As a member of this team, you seek out feedback on your designs and ideas and provide the same to others. You constantly ask 'What am I missing?' and 'How will this NOT work?' You don't shy away from what you don't know; you readily admit that you don't know everything, and use every resource available to learn what you need to know.
- Knowledge of MySQL internals, InnoDB and MyISAM storage engines, MySQL Replication.
- Knowledge of managing the Hadoop infrastructure.
- Experience in handling various Hadoop Components like Yarn, HDFS, Hive, Hbase, Pig, Kafka.
- Strong SQL tuning skills.
- Strong JVM performance tuning.
- Strong Knowledge in Troubleshooting Hadoop Jobs.

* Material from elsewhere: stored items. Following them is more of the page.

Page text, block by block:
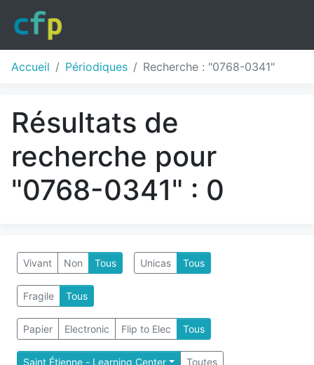
Accueil Périodiques Recherche : "0768-0341"
Résultats de
recherche pour
"0768-0341" : 0
Vivant Non Tous Unicas Tous
Fragile Tous
Papier Electronic Flip to Elec Tous
Saint Étienne - Learning Center Toutes
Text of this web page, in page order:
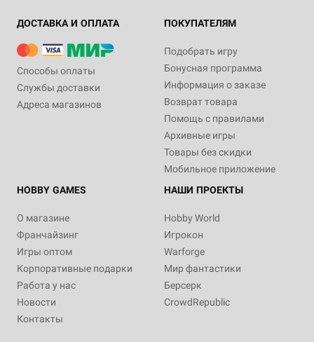
ДОСТАВКА И ОПЛАТА
Способы оплаты
Службы доставки
Адреса магазинов
ПОКУПАТЕЛЯМ
Подобрать игру
Бонусная программа
Информация о заказе
Возврат товара
Помощь с правилами
Архивные игры
Товары без скидки
Мобильное приложение
HOBBY GAMES
О магазине
Франчайзинг
Игры оптом
Корпоративные подарки
Работа у нас
Новости
Контакты
НАШИ ПРОЕКТЫ
Hobby World
Игрокон
Warforge
Мир фантастики
Берсерк
CrowdRepublic
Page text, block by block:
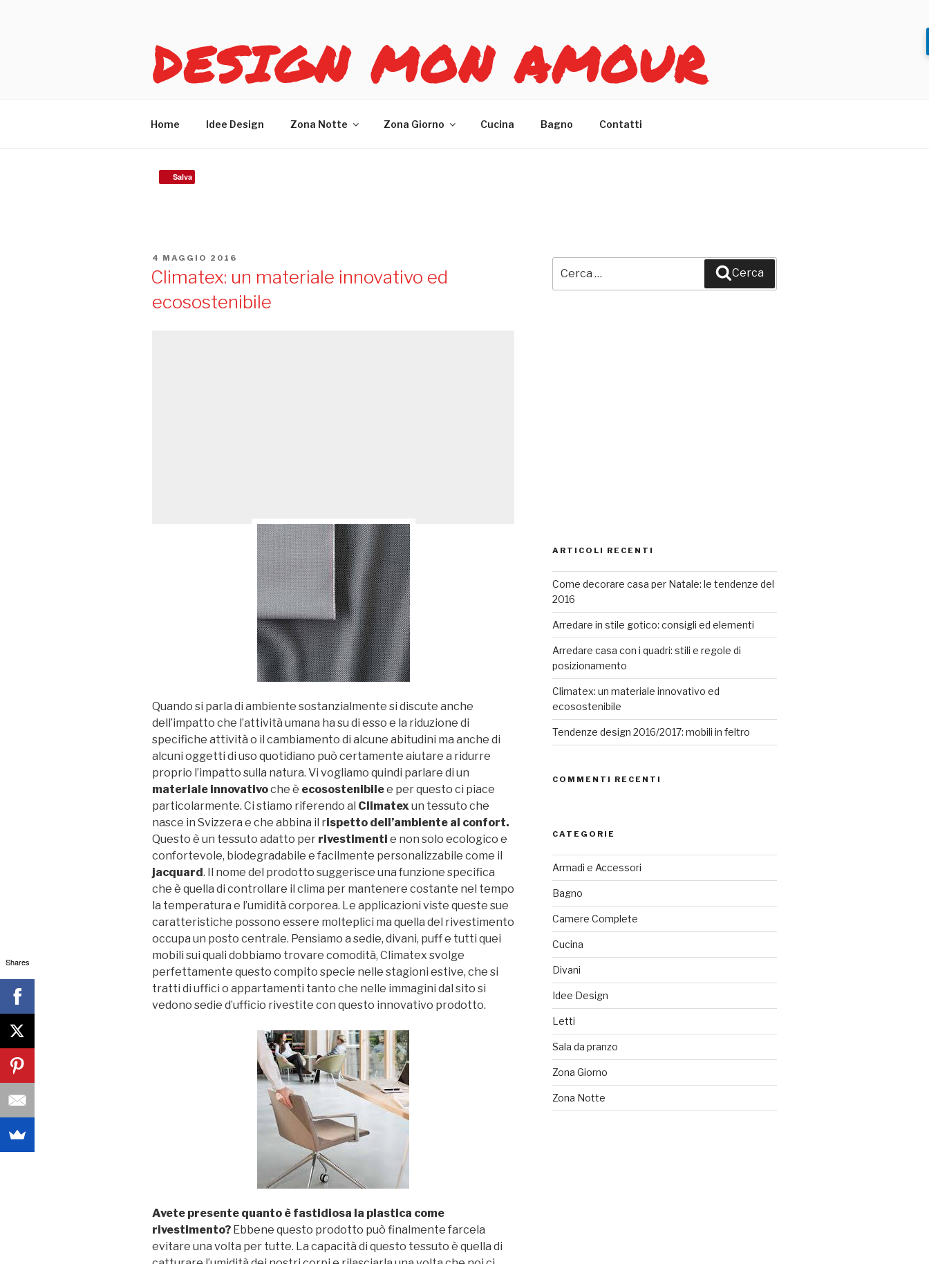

- Familiarity with MySQL backup and recovery strategies.
- Experience with database performance tuning and capacity planning.
- Proficient in working with Linux CentOS/RHEL.
- Scripting proficiency in BASH. Python/Perl/Ruby a plus.
- Amazon EC2/RDS experience a plus.
- Experience with Nagios, Zabbix a plus.
- Database security.
- Experience with Automation technologies like Ansible, Puppet.
- Self-starter and able to perform work with minimal supervisory direction.
- Knowledge of data quality, data management and security best practices.
- Strong oral and written skills. Able to communicate effectively and clearly to both technical and non-technical audiences.
- Ability to take ownership; to anticipate and handle critical situations.
- Ability to thrive in fast-paced, but flexible and collaborative work environment
- Knowledge of Troubleshooting Core Java Applications will be an added advantage.
- Experience Level: 5 to 10 Years.
- Bachelor's degree in a related field preferred.
- Minimum of 5+ years administering MySQL v5.1/5.5 Servers.
- Minimum of 3+ years administering Hadoop infrastructure.
- Horton/ Cloudera Hadoop Administrator certifications.
All your information will be kept confidential according to EEO guidelines.